Items from a data source
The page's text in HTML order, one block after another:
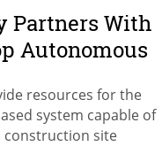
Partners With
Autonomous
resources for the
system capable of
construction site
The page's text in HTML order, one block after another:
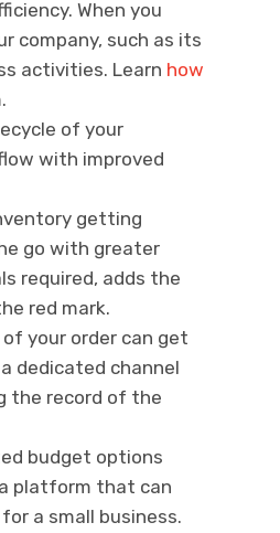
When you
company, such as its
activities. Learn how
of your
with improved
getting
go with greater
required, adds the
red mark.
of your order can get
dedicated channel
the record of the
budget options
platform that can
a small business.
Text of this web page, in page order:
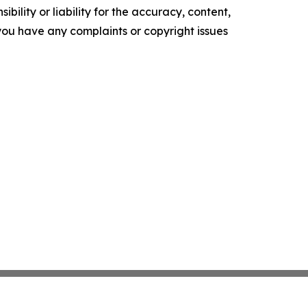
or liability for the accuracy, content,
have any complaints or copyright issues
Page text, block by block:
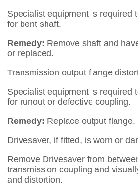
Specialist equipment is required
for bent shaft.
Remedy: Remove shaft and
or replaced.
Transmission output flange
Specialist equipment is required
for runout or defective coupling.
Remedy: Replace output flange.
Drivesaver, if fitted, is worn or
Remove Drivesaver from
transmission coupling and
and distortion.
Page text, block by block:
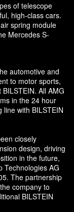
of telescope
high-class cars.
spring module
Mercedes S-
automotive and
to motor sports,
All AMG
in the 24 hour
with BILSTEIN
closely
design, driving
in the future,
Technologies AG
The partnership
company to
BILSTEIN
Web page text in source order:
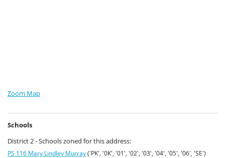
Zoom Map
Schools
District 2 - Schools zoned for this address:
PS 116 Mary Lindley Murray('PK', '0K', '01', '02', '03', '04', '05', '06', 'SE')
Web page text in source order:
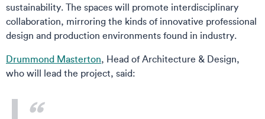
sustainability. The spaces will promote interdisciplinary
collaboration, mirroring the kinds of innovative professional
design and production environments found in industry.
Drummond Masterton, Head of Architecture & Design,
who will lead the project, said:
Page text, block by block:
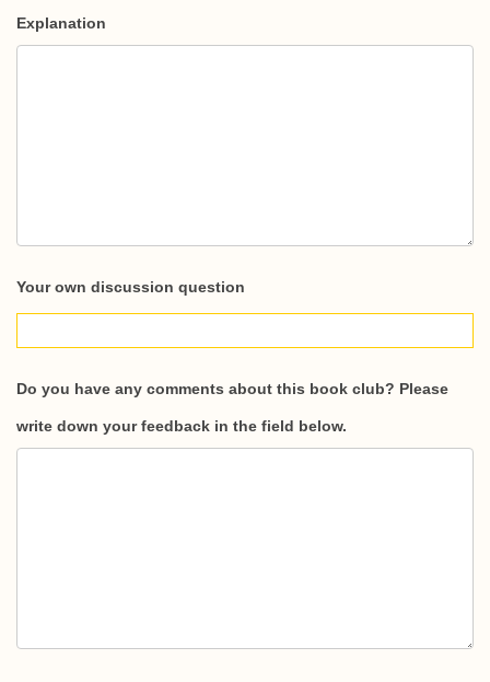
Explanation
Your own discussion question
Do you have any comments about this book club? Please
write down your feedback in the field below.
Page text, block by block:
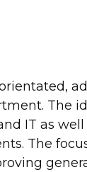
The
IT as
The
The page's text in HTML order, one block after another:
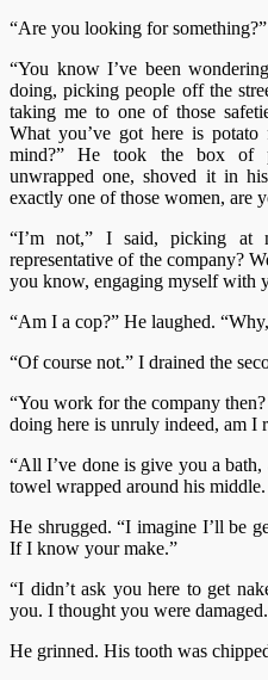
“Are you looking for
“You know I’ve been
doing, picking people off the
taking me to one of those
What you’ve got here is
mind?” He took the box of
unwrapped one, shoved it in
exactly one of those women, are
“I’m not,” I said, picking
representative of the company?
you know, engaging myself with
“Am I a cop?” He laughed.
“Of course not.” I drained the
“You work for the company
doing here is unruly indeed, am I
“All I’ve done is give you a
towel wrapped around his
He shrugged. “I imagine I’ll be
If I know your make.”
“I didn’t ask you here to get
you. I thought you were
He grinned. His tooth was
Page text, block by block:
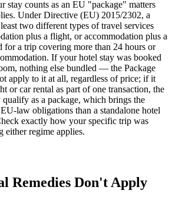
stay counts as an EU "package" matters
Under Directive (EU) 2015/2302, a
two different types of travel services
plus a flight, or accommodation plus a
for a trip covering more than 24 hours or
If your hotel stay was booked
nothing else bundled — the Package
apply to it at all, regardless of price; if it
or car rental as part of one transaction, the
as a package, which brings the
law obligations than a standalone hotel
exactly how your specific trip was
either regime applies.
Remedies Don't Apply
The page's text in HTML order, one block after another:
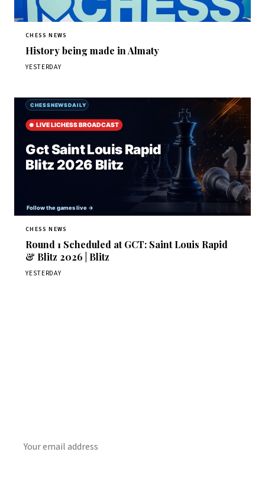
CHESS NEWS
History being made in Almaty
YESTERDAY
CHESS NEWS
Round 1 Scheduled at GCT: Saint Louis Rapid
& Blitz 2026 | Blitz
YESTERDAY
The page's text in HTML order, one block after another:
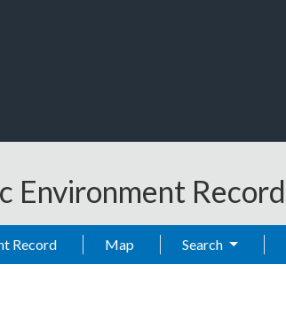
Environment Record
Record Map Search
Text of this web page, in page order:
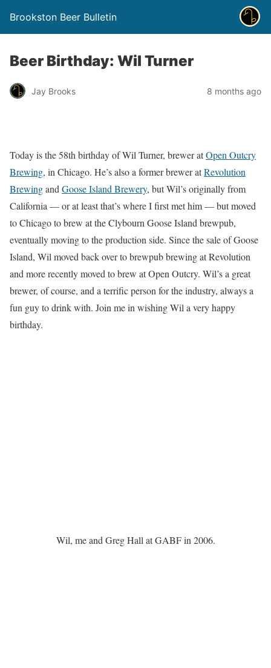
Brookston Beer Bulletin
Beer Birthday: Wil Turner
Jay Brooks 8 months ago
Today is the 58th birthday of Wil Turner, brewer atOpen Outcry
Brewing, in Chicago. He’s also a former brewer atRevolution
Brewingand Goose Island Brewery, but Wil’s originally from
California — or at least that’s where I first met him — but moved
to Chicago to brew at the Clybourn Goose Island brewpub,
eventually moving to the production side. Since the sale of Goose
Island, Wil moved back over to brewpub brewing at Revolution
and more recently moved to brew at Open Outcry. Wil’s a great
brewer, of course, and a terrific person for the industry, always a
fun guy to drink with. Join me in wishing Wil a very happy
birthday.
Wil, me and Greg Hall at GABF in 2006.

• Exercise instructions: Send back the entries above exactly. Skip the images.

• Solution for this task:
The page's text in HTML order, one block after another:
Partners With
Autonomous
resources for the
system capable of
construction site
The page's text in HTML order, one block after another:
When you
company, such as its
activities. Learn how
of your
with improved
getting
go with greater
required, adds the
red mark.
of your order can get
dedicated channel
the record of the
budget options
platform that can
a small business.
Text of this web page, in page order:
or liability for the accuracy, content,
have any complaints or copyright issues
Page text, block by block:
Specialist equipment is required
for bent shaft.
Remedy: Remove shaft and
or replaced.
Transmission output flange
Specialist equipment is required
for runout or defective coupling.
Remedy: Replace output flange.
Drivesaver, if fitted, is worn or
Remove Drivesaver from
transmission coupling and
and distortion.
Page text, block by block:
of telescope
high-class cars.
spring module
Mercedes S-
automotive and
to motor sports,
All AMG
in the 24 hour
with BILSTEIN
closely
design, driving
in the future,
Technologies AG
The partnership
company to
BILSTEIN
Web page text in source order:
Zoom Map
Schools
District 2 - Schools zoned for this address:
PS 116 Mary Lindley Murray('PK', '0K', '01', '02', '03', '04', '05', '06', 'SE')
Web page text in source order:
sustainability. The spaces will promote interdisciplinary
collaboration, mirroring the kinds of innovative professional
design and production environments found in industry.
Drummond Masterton, Head of Architecture & Design,
who will lead the project, said:
Page text, block by block:
Explanation
Your own discussion question
Do you have any comments about this book club? Please
write down your feedback in the field below.
Page text, block by block:
The
IT as
The
The page's text in HTML order, one block after another:
“Are you looking for
“You know I’ve been
doing, picking people off the
taking me to one of those
What you’ve got here is
mind?” He took the box of
unwrapped one, shoved it in
exactly one of those women, are
“I’m not,” I said, picking
representative of the company?
you know, engaging myself with
“Am I a cop?” He laughed.
“Of course not.” I drained the
“You work for the company
doing here is unruly indeed, am I
“All I’ve done is give you a
towel wrapped around his
He shrugged. “I imagine I’ll be
If I know your make.”
“I didn’t ask you here to get
you. I thought you were
He grinned. His tooth was
Page text, block by block:
stay counts as an EU "package" matters
Under Directive (EU) 2015/2302, a
two different types of travel services
plus a flight, or accommodation plus a
for a trip covering more than 24 hours or
If your hotel stay was booked
nothing else bundled — the Package
apply to it at all, regardless of price; if it
or car rental as part of one transaction, the
as a package, which brings the
law obligations than a standalone hotel
exactly how your specific trip was
either regime applies.
Remedies Don't Apply
The page's text in HTML order, one block after another:
CHESS NEWS
History being made in Almaty
YESTERDAY
CHESS NEWS
Round 1 Scheduled at GCT: Saint Louis Rapid
& Blitz 2026 | Blitz
YESTERDAY
The page's text in HTML order, one block after another:
Environment Record
Record Map Search
Text of this web page, in page order:
Brookston Beer Bulletin
Beer Birthday: Wil Turner
Jay Brooks 8 months ago
Today is the 58th birthday of Wil Turner, brewer atOpen Outcry
Brewing, in Chicago. He’s also a former brewer atRevolution
Brewingand Goose Island Brewery, but Wil’s originally from
California — or at least that’s where I first met him — but moved
to Chicago to brew at the Clybourn Goose Island brewpub,
eventually moving to the production side. Since the sale of Goose
Island, Wil moved back over to brewpub brewing at Revolution
and more recently moved to brew at Open Outcry. Wil’s a great
brewer, of course, and a terrific person for the industry, always a
fun guy to drink with. Join me in wishing Wil a very happy
birthday.
Wil, me and Greg Hall at GABF in 2006.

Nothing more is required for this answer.